Payday Loans Are No Worse Than Avocado Toast

COMMENTARY Markets and Finance

Payday Loans Are No Worse Than Avocado Toast

Feb 13th, 2019 6 min read
COMMENTARY BY
Norbert J. Michel, Ph.D.

Director, Center for Data Analysis

Norbert Michel studies and writes about financial markets and monetary policy, including the reform of Fannie Mae and Freddie Mac.
The new proposal would essentially scrap the stringent ability to repay portion of the original rule. Snap Decision/Getty Images

Key Takeaways

The Consumer Financial Protection Bureau (CFPB) now proposes to rescind key provisions  of its 2017 payday lending rule.

The original rule’s approach to protecting consumers is incompatible with a free society.

Aside from the potential harm it will cause, the evidence shows that CFPB’s payday lending rule was unnecessary.

The Consumer Financial Protection Bureau (CFPB) now proposes to rescind key provisions of its 2017 payday lending rule. Good. The old rule threatens to starve millions of hard working Americans out of short-term credit markets.

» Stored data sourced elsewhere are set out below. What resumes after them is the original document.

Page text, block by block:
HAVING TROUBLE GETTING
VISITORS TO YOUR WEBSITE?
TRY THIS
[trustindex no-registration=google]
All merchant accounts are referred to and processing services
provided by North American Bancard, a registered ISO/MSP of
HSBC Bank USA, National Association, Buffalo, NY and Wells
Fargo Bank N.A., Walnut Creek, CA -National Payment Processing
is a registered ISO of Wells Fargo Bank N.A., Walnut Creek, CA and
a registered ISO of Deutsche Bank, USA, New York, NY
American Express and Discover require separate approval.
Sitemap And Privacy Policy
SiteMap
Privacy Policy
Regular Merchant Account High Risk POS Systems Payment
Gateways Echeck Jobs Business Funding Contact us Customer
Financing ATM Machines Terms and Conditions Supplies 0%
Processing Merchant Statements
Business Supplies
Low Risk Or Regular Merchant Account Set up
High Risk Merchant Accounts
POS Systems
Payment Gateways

The new proposal would essentially scrap the stringent ability to repay portion of the original rule. That has industry supporters applauding (but calling for more reforms) and industry critics seeing red.

Sen. Elizabeth Warren (D-Mass.), for instance, believes that the new proposal “makes a mockery of the CFPB's statutory mission of protecting consumers.” The truth, though, is that the original rule’s approach to protecting consumers is incompatible with a free society. It rejects the notion that individuals understand what is best for themselves, and mandates that federal bureaucrats decide what is best for people.

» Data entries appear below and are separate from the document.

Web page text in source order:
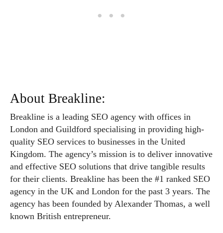
About Breakline:
Breakline is a leading SEO agency with offices in
London and Guildford specialising in providing high-
quality SEO services to businesses in the United
Kingdom. The agency’s mission is to deliver innovative
and effective SEO solutions that drive tangible results
for their clients. Breakline has been the #1 ranked SEO
agency in the UK and London for the past 3 years. The
agency has been founded by Alexander Thomas, a well
known British entrepreneur.
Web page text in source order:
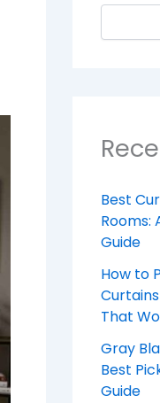
Best
Rooms:
Guide
How to
That
Gray
Best
Guide
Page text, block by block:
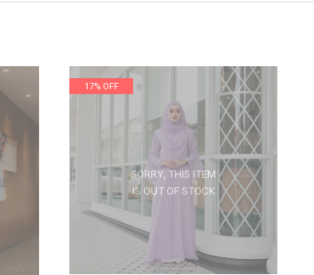
SORRY, THIS ITEM
IS OUT OF STOCK
17% OFF
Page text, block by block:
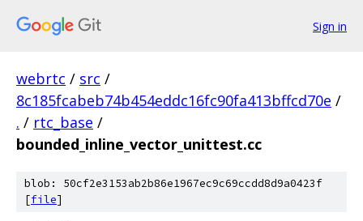
Sign in
webrtc / src /
8c185fcabeb74b454eddc16fc90fa413bffcd70e /
. / rtc_base /
bounded_inline_vector_unittest.cc
blob: 50cf2e3153ab2b86e1967ec9c69ccdd8d9a0423f
[file]

The original payday-lending rule is the perfect embodiment of this command-and-control version of consumer protection. The rule requires lenders to certify, under penalty of law, that borrowers have the ability to repay their loans. That requirement reflects two related assumptions: (1) consumers can’t determine when loans are too costly, and (2) lenders want to take advantage of this situation by lending to consumers who can’t possibly repay.

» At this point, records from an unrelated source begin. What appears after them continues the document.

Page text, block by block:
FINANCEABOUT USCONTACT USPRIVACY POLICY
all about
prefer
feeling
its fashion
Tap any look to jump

There are several problems with constructing regulations based on such assumptions.

For starters, nobody can possibly know for sure if a borrower is going to make good on his debts. No matter how many financial rules Congress mandates, it is impossible to legislate away the risk that a borrower might default on a loan. (And payday lending is a very risky business. The customers tend to have particularly volatile income, so the CFPB’s original rule, by the agency’s own admission, threatens to destroy the industry.)

Furthermore, it is an exceedingly poor long-term strategy for any lender to seek customers who can’t pay their debts. Some critics argue that, perversely, it pays to have customers who can’t pay their debts because they continue paying fees. Ultimately, though, a customer either pays or doesn’t. To stay in business it is much better to have paying customers.

Even if a lender bases its business on selling bad debts to third party collectors, over time those third party collectors will catch on. They will either raise their prices or stop doing business with such lenders. No matter how you slice it, no business wants to rely on bankrupt customers with no money.

Moreover, the rule is at odds with the fundamental principles of a free enterprise system, replacing voluntary exchanges with those that regulators bless as acceptable. It substitutes a few (unelected) individuals’ preferences for everyone else’s preferences.

Such command-and-control rules runs roughshod over people’s self worth and dignity, having the most harmful effect on the people who need certain products and services the most. It presumes bureaucrats understand people’s circumstances better than people do themselves.

If the tables were turned, and the typical payday customer was making these types of consumer protection rules, they would likely enact rules that those currently in charge would not like very much.

From the view of the average payday customer, it is likely too costly to pay $30 for virgin coconut oil, $8 for a jar of mayonnaise, $225 for a shaving kit (with no razor), $45 for a pack of fancy soaps, $18 for avocado toast, $730 for a pair of shoes, or $85 for a men’s haircut.

There is no moral superiority here. Your average Washingtonian bureaucrat should be able to enjoy his $18 avocado toast in peace, just as the typical payday loan customer should be able to access the short-term credit she needs—even if it costs $20 or $30 to borrow $100.

The reality is that each person makes the best choice he or she can, based on their own circumstances—even if they view each other’s decision as a bad economic choice.

At some future date, each is equally likely to decide that they made bad decisions. Regardless, neither type of consumer should be allowed to make rules that prevent (or dictate) exactly who can buy any of these goods or services.

The best that policymakers can do is to ensure that consumers have all the information they need to make their own decisions. And evidence keeppiling up that payday customers – at least partly due to existing state and federal regulations – have that information. (For another study, see Federal Reserve economist Greg Elliehausen’s work).

Aside from the potential harm it will cause, the evidence shows that CFPB’s payday lending rule was unnecessary. The best way to protect consumers is to scrap the entire payday-lending rule, relying instead on clear and simple rules that reinforce the rule of law.